Within days of Commissioner Sam Adams' victory over Mayor Tom Potter-endorsed Sho Dozono, tensions between Adams and the mayor seem to have melted. While they were on opposite ends of a budget standoff last week, by Friday afternoon, May 23, the two—plus Commissioners Randy Leonard and Dan Saltzman—hammered out a compromise budget that didn't screw over anyone. It's also known as "a budget that we all support," as Potter's Chief of Staff Austin Raglione put it more tactfully.

"I think we, as a council, have ultimately achieved that, even though it was ugly on the way there," says Ty Kovatch, Leonard's chief of staff.

Adams got his transportation and arts funding, Saltzman scored a domestic violence center, Leonard won cost-of-living increases for a few social service agencies, and Potter's Offices of Human Relations and Youth Violence Prevention nabbed precious ongoing dollars. The budget isn't set for a vote until next week, but already council staffers are kicking back, glad that the budget war of 2008 is behind them

Meanwhile, Adams is gearing up for something I can only imagine he scheduled when he was in full campaign mode and couldn't pass up an invitation, no matter how strange. Adams is slated to appear on the Famous Mysterious Actor Show on June 4 at Berbati's Pan, where he'll be interviewed by "'Famous... the greatest entertainer on this planet and three others." If you've seen Famous in action, you already know this will be a sight to behold. (Note to Sam: Good luck... you're going to need it!)
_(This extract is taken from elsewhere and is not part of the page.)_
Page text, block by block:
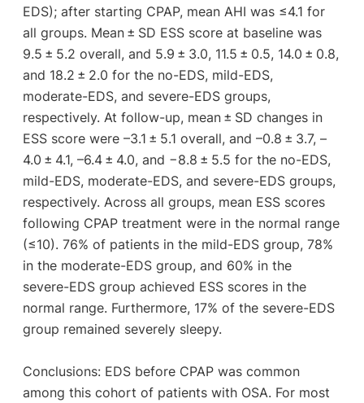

Commissioner-elect Nick Fish may not have any late-night comedy shows in his appointment book, but he's just as busy as Adams. After pulling in around 61 percent of the vote on election night, he's got his eye on the second week of June, the earliest he might be sworn in as the newest city commissioner. He has a busy few weeks ahead of him before he officially takes the reins: "I have a mandate and an independent spot. If the chemistry works out the way I think it will, this will be a very productive council," Fish says.

"I met with Tom Potter yesterday, and asked him some basic questions about transition and protocol, bureau assignments and things like that," says Fish. He has "about two and a half weeks to do some outreach" in hiring his new staff. "We're going to cast a big net, I want to bring some new energy into city hall, and I also want a diverse staff. I invite anyone that wants to apply for a job, including people from [former Commissioner Erik] Sten's office, to apply for positions."

He also had lunch with the head of the housing bureau last week. "Technically I have some discretion over bureau leadership, but I have no intention of making changes now," says Fish. "I've got six months to manage the assignments I get from this mayor and then Mayor Adams gets to assign bureaus as he chooses."